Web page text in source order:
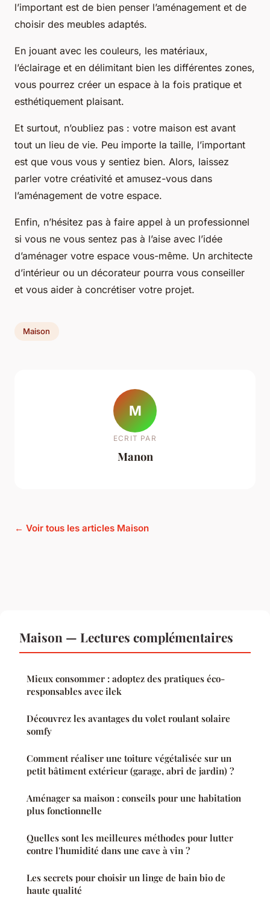
l’important est de bien penser l’aménagement et de
choisir des meubles adaptés.
En jouant avec les couleurs, les matériaux,
l’éclairage et en délimitant bien les différentes zones,
vous pourrez créer un espace à la fois pratique et
esthétiquement plaisant.
Et surtout, n’oubliez pas : votre maison est avant
tout un lieu de vie. Peu importe la taille, l’important
est que vous vous y sentiez bien. Alors, laissez
parler votre créativité et amusez-vous dans
l’aménagement de votre espace.
Enfin, n’hésitez pas à faire appel à un professionnel
si vous ne vous sentez pas à l’aise avec l’idée
d’aménager votre espace vous-même. Un architecte
d’intérieur ou un décorateur pourra vous conseiller
et vous aider à concrétiser votre projet.
Maison
M
ECRIT PAR
Manon
← Voir tous les articles Maison
Maison — Lectures complémentaires
Mieux consommer : adoptez des pratiques éco-
responsables avec ilek
Découvrez les avantages du volet roulant solaire
somfy
Comment réaliser une toiture végétalisée sur un
petit bâtiment extérieur (garage, abri de jardin) ?
Aménager sa maison : conseils pour une habitation
plus fonctionnelle
Quelles sont les meilleures méthodes pour lutter
contre l'humidité dans une cave à vin ?
Les secrets pour choisir un linge de bain bio de
haute qualité
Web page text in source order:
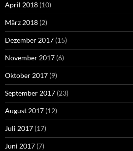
= = =
* **Exercise**: Exactly reproduce the entries above, minus the pictures.

* **Solution below**:
Web page text in source order:
l’important est de bien penser l’aménagement et de
choisir des meubles adaptés.
En jouant avec les couleurs, les matériaux,
l’éclairage et en délimitant bien les différentes zones,
vous pourrez créer un espace à la fois pratique et
esthétiquement plaisant.
Et surtout, n’oubliez pas : votre maison est avant
tout un lieu de vie. Peu importe la taille, l’important
est que vous vous y sentiez bien. Alors, laissez
parler votre créativité et amusez-vous dans
l’aménagement de votre espace.
Enfin, n’hésitez pas à faire appel à un professionnel
si vous ne vous sentez pas à l’aise avec l’idée
d’aménager votre espace vous-même. Un architecte
d’intérieur ou un décorateur pourra vous conseiller
et vous aider à concrétiser votre projet.
Maison
M
ECRIT PAR
Manon
← Voir tous les articles Maison
Maison — Lectures complémentaires
Mieux consommer : adoptez des pratiques éco-
responsables avec ilek
Découvrez les avantages du volet roulant solaire
somfy
Comment réaliser une toiture végétalisée sur un
petit bâtiment extérieur (garage, abri de jardin) ?
Aménager sa maison : conseils pour une habitation
plus fonctionnelle
Quelles sont les meilleures méthodes pour lutter
contre l'humidité dans une cave à vin ?
Les secrets pour choisir un linge de bain bio de
haute qualité
Web page text in source order:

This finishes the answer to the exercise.